[Data excerpts]
---

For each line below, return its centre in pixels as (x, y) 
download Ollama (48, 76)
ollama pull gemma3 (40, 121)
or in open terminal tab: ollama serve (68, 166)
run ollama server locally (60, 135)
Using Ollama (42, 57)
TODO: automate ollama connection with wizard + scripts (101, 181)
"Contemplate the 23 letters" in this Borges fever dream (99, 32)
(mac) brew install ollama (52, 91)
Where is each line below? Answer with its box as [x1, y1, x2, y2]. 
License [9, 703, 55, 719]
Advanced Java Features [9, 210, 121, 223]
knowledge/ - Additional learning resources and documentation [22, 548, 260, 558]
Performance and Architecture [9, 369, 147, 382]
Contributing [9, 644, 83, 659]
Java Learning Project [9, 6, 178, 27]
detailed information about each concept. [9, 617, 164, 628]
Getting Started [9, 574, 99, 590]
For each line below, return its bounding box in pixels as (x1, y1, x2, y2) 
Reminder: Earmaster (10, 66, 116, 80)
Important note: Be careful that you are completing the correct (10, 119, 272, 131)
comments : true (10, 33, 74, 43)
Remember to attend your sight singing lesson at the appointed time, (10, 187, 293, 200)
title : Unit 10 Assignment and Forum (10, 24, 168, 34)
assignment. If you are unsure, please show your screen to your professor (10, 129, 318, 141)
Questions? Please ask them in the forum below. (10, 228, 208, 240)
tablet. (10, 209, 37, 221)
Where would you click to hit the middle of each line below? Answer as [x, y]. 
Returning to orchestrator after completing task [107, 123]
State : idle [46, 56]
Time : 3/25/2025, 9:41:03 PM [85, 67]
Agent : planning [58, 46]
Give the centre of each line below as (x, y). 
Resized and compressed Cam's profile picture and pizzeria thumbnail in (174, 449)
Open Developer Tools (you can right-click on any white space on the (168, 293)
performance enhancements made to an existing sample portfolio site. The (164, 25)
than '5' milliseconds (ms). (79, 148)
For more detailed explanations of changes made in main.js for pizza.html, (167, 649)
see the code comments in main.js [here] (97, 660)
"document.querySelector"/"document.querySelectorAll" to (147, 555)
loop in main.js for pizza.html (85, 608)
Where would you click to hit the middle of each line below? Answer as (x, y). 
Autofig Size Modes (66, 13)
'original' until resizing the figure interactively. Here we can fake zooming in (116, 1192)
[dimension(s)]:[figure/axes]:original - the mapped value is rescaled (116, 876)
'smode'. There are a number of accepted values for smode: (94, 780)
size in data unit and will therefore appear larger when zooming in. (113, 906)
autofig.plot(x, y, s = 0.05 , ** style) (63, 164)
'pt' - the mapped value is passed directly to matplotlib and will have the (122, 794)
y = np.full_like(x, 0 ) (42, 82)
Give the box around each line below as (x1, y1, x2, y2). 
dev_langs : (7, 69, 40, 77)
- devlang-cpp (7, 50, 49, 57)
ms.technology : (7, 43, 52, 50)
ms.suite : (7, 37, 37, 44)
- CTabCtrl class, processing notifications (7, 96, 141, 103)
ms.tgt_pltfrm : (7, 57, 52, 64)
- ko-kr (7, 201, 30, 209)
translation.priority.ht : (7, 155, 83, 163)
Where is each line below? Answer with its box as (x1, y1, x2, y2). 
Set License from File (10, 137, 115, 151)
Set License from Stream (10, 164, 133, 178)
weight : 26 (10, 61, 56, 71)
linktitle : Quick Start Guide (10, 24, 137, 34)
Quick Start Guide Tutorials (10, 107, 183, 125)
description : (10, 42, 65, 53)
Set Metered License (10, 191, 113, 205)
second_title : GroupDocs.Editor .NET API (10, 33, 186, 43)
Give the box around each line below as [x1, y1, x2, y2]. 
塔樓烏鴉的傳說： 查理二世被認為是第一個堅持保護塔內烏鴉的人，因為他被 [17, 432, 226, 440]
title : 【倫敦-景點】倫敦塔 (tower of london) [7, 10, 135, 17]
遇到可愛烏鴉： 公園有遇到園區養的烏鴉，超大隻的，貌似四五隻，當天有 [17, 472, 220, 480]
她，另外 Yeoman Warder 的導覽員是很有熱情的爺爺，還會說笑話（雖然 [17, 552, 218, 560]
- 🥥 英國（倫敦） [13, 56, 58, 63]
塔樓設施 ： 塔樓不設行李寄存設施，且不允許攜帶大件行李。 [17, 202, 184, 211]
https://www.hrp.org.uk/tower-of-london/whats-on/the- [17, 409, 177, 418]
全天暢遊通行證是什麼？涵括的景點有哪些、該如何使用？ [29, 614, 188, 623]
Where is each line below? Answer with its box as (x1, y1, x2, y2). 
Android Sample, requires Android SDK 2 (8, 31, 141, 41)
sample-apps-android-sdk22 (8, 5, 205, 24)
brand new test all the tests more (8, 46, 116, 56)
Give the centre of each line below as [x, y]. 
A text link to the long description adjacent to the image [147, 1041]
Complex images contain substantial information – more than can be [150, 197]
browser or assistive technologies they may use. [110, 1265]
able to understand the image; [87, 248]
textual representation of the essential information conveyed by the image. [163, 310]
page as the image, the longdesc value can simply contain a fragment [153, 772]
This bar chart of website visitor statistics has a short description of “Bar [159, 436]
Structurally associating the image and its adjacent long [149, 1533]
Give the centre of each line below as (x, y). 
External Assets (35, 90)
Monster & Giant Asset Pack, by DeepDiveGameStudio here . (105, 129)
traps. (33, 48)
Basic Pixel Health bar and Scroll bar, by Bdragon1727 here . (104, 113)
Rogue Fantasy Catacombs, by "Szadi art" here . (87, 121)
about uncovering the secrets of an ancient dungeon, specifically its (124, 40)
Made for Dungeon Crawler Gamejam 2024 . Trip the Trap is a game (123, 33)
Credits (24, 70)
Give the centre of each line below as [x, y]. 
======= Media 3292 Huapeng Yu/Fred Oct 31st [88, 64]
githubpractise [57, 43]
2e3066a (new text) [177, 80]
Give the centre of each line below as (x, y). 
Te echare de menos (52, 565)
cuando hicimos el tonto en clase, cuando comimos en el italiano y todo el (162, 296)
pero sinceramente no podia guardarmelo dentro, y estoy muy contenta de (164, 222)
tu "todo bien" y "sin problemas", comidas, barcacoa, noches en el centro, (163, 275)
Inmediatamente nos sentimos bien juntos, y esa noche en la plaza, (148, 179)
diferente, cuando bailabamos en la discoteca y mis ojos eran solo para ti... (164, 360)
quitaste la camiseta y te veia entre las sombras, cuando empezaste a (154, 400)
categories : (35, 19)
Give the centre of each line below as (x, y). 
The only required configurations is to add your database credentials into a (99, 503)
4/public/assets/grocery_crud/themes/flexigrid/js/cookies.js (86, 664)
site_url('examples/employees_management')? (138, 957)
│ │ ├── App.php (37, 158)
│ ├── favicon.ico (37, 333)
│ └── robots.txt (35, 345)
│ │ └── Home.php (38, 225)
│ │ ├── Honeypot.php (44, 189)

---

== TO DO ==
Each line from the one that holds "categories : (35, 19)" to the end of the records above should be transcribed exactly, both ends included.

== WRITTEN ANSWER ==
categories : (35, 19)
Give the centre of each line below as (x, y). 
The only required configurations is to add your database credentials into a (99, 503)
4/public/assets/grocery_crud/themes/flexigrid/js/cookies.js (86, 664)
site_url('examples/employees_management')? (138, 957)
│ │ ├── App.php (37, 158)
│ ├── favicon.ico (37, 333)
│ └── robots.txt (35, 345)
│ │ └── Home.php (38, 225)
│ │ ├── Honeypot.php (44, 189)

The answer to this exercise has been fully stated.